Assignment — Give again, word for word, every line below from the one that has "pixels as [x, y]" through the one that has "interface. [49, 195]", both included, and no others.

Entries supplied —

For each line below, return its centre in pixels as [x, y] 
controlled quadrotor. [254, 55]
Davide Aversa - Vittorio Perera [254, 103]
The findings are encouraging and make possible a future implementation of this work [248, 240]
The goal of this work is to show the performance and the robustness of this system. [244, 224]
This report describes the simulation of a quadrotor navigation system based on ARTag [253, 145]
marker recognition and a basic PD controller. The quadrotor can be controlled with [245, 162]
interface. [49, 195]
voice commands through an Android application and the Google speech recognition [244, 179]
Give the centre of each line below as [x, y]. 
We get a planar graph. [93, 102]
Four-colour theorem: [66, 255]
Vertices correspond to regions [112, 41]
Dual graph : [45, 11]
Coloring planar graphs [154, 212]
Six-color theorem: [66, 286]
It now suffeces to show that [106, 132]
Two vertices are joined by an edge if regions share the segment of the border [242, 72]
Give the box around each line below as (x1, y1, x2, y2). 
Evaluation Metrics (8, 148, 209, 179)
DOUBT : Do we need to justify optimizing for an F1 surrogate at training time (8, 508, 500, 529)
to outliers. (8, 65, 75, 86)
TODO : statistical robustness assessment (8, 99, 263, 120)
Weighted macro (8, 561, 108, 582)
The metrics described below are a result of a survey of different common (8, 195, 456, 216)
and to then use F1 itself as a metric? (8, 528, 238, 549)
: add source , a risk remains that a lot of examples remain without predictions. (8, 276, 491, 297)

---

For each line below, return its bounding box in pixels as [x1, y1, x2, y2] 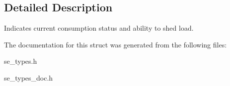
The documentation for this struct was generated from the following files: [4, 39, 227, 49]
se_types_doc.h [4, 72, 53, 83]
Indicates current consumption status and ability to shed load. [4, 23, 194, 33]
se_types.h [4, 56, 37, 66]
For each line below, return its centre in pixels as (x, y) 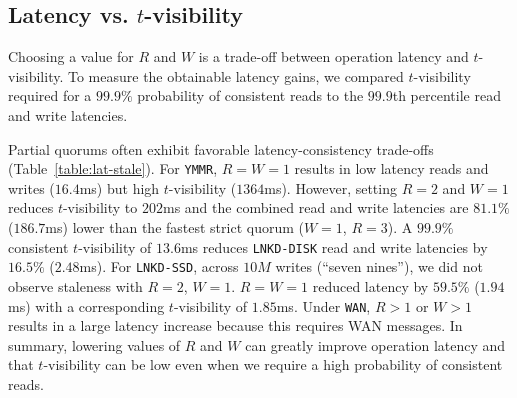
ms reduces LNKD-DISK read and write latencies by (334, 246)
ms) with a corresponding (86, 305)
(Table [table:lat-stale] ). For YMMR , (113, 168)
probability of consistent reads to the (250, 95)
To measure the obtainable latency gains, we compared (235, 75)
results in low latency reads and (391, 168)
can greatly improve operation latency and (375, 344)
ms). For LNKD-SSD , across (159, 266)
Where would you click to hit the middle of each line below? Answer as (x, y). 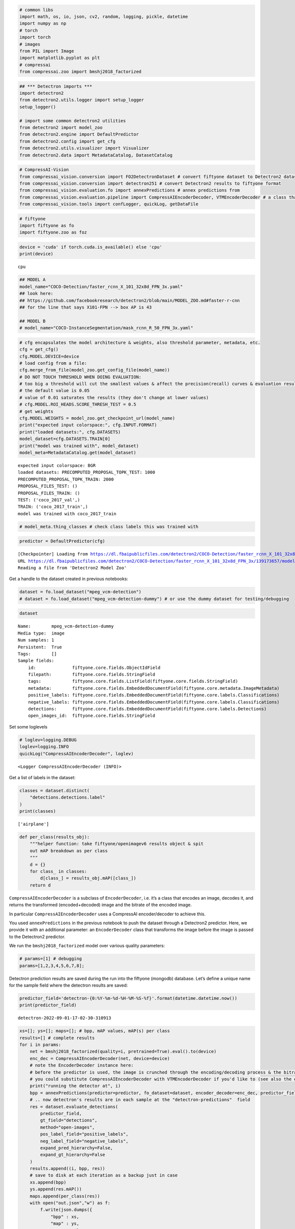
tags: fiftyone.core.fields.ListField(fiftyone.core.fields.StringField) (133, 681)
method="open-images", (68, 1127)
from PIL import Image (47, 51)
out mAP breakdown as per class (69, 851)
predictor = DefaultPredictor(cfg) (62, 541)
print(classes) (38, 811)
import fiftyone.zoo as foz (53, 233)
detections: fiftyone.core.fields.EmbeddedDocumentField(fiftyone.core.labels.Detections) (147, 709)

...

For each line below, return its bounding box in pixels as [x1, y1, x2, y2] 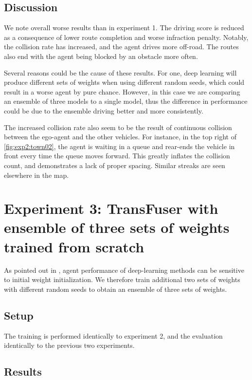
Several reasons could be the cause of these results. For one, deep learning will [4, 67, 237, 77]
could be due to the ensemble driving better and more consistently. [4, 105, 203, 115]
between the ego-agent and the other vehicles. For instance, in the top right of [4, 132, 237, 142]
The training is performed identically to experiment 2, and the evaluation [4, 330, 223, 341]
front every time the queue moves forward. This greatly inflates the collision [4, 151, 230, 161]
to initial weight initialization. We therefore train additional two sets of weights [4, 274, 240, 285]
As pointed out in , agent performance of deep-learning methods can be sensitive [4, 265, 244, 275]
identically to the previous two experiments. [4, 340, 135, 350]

Answer below —
For each line below, return its centre in pixels as [x, y] 
controlled quadrotor. [254, 55]
Davide Aversa - Vittorio Perera [254, 103]
The findings are encouraging and make possible a future implementation of this work [248, 240]
The goal of this work is to show the performance and the robustness of this system. [244, 224]
This report describes the simulation of a quadrotor navigation system based on ARTag [253, 145]
marker recognition and a basic PD controller. The quadrotor can be controlled with [245, 162]
interface. [49, 195]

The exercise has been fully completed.